How to complete this task:
Below are the records; pull every line that includes "eligible".

Excerpted records:
□ □ □ □ □

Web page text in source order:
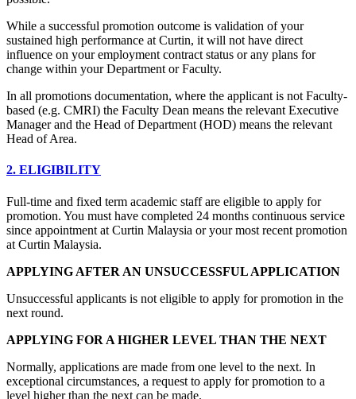
While a successful promotion outcome is validation of your
sustained high performance at Curtin, it will not have direct
influence on your employment contract status or any plans for
change within your Department or Faculty.
In all promotions documentation, where the applicant is not Faculty-
based (e.g. CMRI) the Faculty Dean means the relevant Executive
Manager and the Head of Department (HOD) means the relevant
Head of Area.
2. ELIGIBILITY
Full-time and fixed term academic staff are eligible to apply for
promotion. You must have completed 24 months continuous service
since appointment at Curtin Malaysia or your most recent promotion
at Curtin Malaysia.
APPLYING AFTER AN UNSUCCESSFUL APPLICATION
Unsuccessful applicants is not eligible to apply for promotion in the
next round.
APPLYING FOR A HIGHER LEVEL THAN THE NEXT
Normally, applications are made from one level to the next. In
exceptional circumstances, a request to apply for promotion to a
level higher than the next can be made.
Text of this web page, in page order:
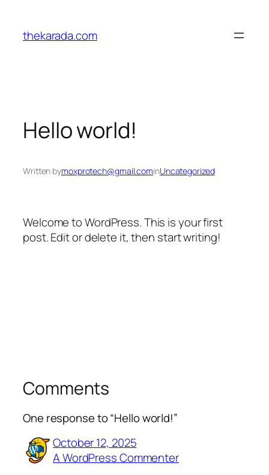
content
thekarada.com
Hello world!
Written bymoxprotech@gmail.cominUncategorized
Welcome to WordPress. This is your first
post. Edit or delete it, then start writing!
Comments
One response to “Hello world!”
October 12, 2025
A WordPress Commenter
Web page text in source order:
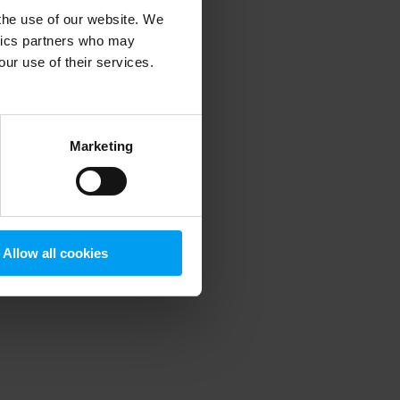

□ □ □ □ □

Written answer:
Full-time and fixed term academic staff are eligible to apply for
Unsuccessful applicants is not eligible to apply for promotion in the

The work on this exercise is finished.